Column
Purpose of higher education seems forgotten
Due to result of my own selfish desire to make Rice events a reflection of my own experience, I began Owl Weekend by attempting to build a connection with prospective students. To my shame, I was not one of those Rice students who earned a snazzy red shirt. Those were reserved only for students valiant enough to come into direct voluntary contact with prospies. Instead, I chose to connect at my own convenience.
Building a relationship with someone on the cusp of higher education is a delicate thing. Remembering just how oblivious and awkward I was at the end of my own high school experience, I tried to infuse an essential understanding of Rice as an accessible academic institution and a unique undergraduate experience into my awkwardness with this year’s owls.
But while engaged in one of these exchanges with prospective students, I came to a disturbing realization. I asked this particular prospective student where else he was considering attending. He scoffed and told me “Well Cornell, Duke and Columbia are my top choices,” in a tone that would drive even the most levelheaded, self-respecting Rice student to deck him for his arrogance. And yet, I found myself grinning.
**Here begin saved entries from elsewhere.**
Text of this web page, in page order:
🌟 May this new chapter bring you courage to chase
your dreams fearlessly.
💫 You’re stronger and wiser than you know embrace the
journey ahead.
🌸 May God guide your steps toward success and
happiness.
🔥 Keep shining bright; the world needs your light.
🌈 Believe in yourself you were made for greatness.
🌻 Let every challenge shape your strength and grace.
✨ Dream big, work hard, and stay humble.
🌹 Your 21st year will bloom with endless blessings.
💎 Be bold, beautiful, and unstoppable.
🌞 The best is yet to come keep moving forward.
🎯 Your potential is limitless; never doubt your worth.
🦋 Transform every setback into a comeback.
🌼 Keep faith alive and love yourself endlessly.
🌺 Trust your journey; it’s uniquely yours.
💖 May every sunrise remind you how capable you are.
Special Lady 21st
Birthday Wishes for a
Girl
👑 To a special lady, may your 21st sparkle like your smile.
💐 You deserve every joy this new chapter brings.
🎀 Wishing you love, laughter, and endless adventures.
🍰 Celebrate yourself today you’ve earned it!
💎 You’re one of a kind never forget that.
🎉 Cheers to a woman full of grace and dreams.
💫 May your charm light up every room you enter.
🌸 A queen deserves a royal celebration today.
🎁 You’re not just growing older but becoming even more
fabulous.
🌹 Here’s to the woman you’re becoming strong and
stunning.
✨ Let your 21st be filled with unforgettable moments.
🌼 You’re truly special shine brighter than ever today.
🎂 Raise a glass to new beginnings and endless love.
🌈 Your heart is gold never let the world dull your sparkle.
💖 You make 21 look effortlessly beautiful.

I knew that I had once spoken so arrogantly of Rice and I appreciated his foolish sentiment. He then said that he knew Rice was comparable to his top choices but that its lack of name recognition was too important to ignore. I was still unsurprised, but at that point, I was angry.
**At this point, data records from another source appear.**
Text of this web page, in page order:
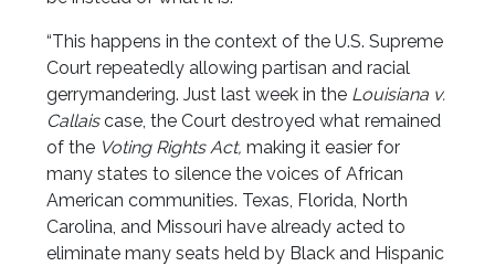
“This happens in the context of the U.S. Supreme
Court repeatedly allowing partisan and racial
gerrymandering. Just last week in the Louisiana v.
Callaiscase, the Court destroyed what remained
of the Voting Rights Act,making it easier for
many states to silence the voices of African
American communities. Texas, Florida, North
Carolina, and Missouri have already acted to
eliminate many seats held by Black and Hispanic
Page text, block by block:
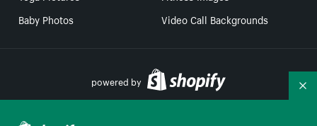
Baby Photos
Video Call Backgrounds
powered by
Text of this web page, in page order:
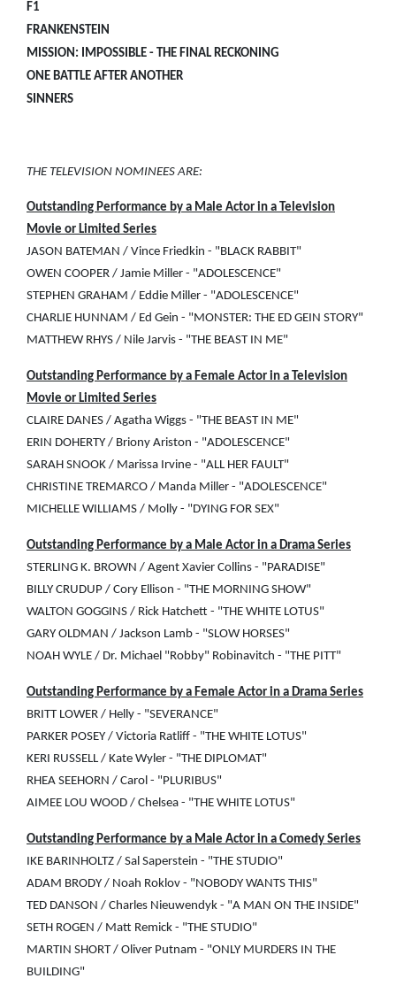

I feel like a rarity at an institution full of students for whom college was an expectation — not a privilege. For me college was a choice, and refusing it would not have been my death sentence in my parents’ eyes. Most Rice students enter — and many leave — with the idea that going to a world-renowned academic institution is just another step on the way to bourgeois upper middle class bliss. This is a wholly inappropriate way for undergraduates to pursue their chosen academic fields. The tradition of the university is invested in academics, not job training or networking. It is a wonder that Rice professors — some of the leading scholars in their fields — tolerate undergraduates who spend their classes going through the motions. These students trivialize the passion and the purpose of Rice professors.
This is not solely a problem at Rice, but rather a debate that encompasses all American institutions of higher education. Americans invest in the struggle to reach the upper-middle class or maintain their upper-middle class status because it is viewed as a milestone of a happy life. As more people take on this effort, college has become a must. Thousands of students now enter college out of need for a good job, rather than any desire for academic enlightenment. Thanks to scholarship and government funding alike, it is quickly becoming the majority view that college is right for all students so that they can get better jobs with more pay.
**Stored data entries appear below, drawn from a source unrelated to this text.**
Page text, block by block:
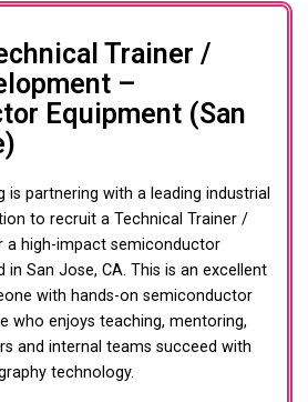
Trainer /
–
Equipment (San
is partnering with a leading industrial
to recruit a Technical Trainer /
a high-impact semiconductor
in San Jose, CA. This is an excellent
with hands-on semiconductor
who enjoys teaching, mentoring,
and internal teams succeed with
technology.
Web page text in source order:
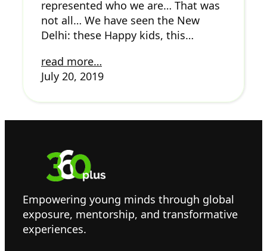
represented who we are… That was
not all… We have seen the New
Delhi: these Happy kids, this…
read more…
July 20, 2019
Empowering young minds through global
exposure, mentorship, and transformative
experiences.
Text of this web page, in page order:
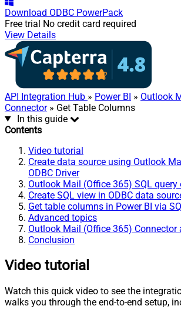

My problem with this phenomenon is not that people should not work to improve their lives. Rather, I find the myth that a college education is the only way to happiness and success in life to be absurd. I could point to plenty of overused examples of this in Europe and elsewhere, but instead I ask you to consider career choices of everyday Americans who live comfortably and happily without a degree: small business owners, firemen, policemen, real estate agents and military officials, to name a few. Attending the nation’s most prestigious universities is surely a legitimate opportunity to pursue a high-powered career — but it should be in addition, not at the expense, of true academic pursuit. We as a society call it “pursuing higher education,” not “pursuing higher opportunity,” for a reason.
I recognize that one does often facilitate the other, but perspective is important. I hope Rice students who come to understand this issue will have a change in attitude, or at least a new respect for academia. So when new students matriculate next fall, we should make sure to teach them that is not about moving big fish from small ponds to bigger ponds, but instead moving from academic domination to a school of exploration.
Bailey Rodriguez is a Lovett College sophomore.